▶ Provided data:
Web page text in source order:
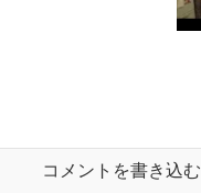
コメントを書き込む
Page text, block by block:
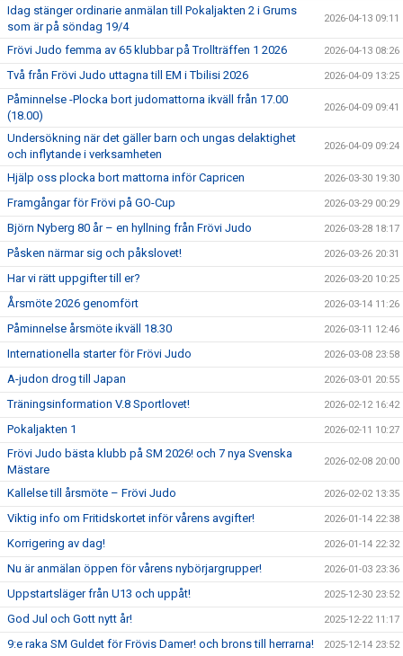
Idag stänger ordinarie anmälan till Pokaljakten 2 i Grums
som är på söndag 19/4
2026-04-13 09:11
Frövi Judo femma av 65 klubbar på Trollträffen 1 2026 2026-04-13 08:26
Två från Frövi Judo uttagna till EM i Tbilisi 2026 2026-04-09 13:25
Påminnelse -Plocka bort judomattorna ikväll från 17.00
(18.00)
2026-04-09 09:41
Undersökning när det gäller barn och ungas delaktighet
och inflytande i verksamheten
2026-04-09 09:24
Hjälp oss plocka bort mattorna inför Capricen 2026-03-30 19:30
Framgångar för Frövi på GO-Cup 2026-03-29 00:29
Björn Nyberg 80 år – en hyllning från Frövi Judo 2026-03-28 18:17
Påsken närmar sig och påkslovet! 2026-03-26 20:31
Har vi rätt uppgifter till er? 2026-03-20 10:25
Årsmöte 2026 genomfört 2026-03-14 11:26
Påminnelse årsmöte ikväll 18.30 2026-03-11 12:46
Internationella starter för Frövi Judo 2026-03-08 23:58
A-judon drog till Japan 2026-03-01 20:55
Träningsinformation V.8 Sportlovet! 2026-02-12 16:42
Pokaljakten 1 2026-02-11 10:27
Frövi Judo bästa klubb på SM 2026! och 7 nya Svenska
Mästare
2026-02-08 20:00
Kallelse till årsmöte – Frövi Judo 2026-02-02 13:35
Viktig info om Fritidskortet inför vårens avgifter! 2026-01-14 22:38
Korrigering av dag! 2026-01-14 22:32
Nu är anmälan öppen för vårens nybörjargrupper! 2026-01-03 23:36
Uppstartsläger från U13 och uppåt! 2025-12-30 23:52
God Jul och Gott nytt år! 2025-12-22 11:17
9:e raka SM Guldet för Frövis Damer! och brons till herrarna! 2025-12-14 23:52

---

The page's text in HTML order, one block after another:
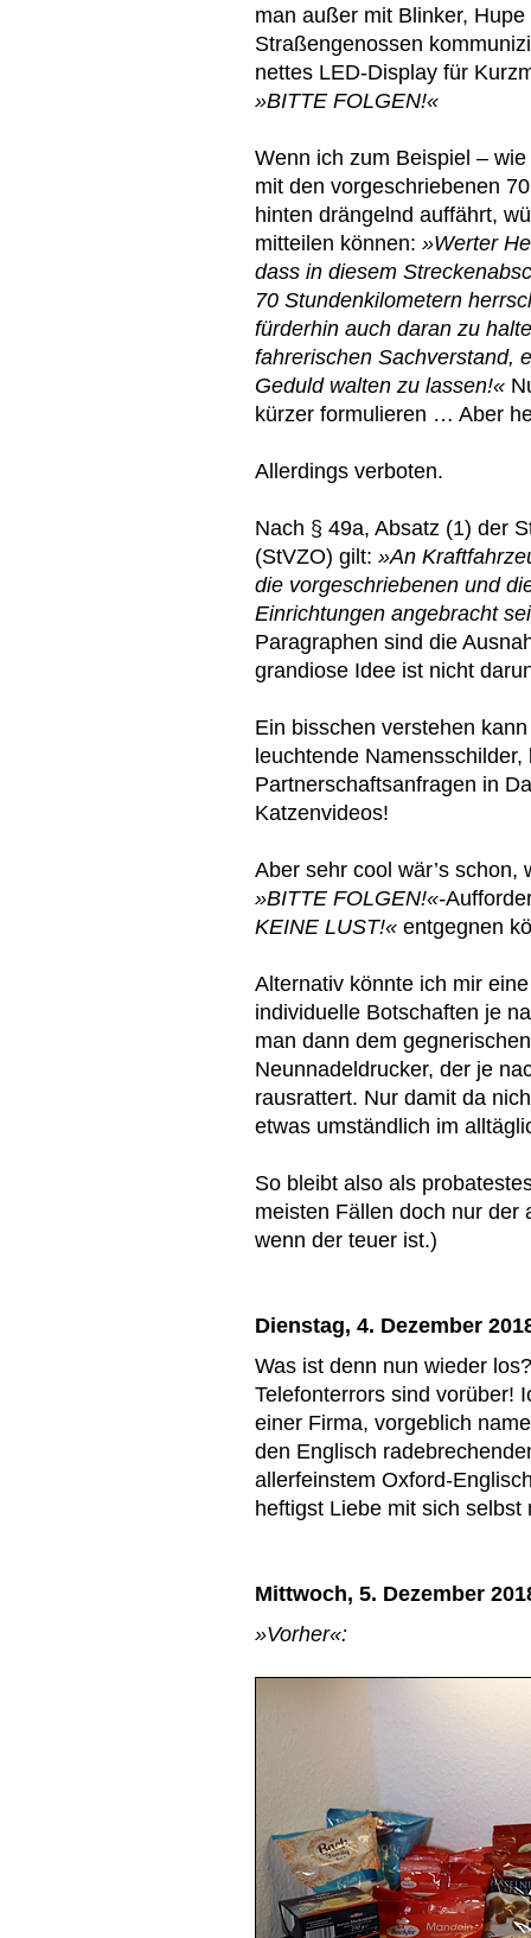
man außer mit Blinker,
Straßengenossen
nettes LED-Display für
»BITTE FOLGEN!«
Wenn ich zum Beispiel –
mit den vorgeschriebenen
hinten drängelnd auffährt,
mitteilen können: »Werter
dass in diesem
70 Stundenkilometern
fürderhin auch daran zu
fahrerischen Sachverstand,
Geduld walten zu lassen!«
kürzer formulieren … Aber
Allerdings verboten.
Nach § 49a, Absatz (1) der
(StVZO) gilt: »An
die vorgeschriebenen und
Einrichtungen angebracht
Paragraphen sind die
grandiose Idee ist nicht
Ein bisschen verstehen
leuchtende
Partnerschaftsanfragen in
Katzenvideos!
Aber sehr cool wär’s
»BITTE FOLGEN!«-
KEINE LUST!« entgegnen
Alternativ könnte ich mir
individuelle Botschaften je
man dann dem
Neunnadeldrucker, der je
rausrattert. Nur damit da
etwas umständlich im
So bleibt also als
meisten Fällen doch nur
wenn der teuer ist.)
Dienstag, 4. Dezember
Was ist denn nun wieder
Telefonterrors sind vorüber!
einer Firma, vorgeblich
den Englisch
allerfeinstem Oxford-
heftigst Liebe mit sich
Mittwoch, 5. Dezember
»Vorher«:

▶ Problem description:
Search the records above for the string "text". Report each line that has it.

▶ The completed task:
Web page text in source order:
Page text, block by block:
The page's text in HTML order, one block after another:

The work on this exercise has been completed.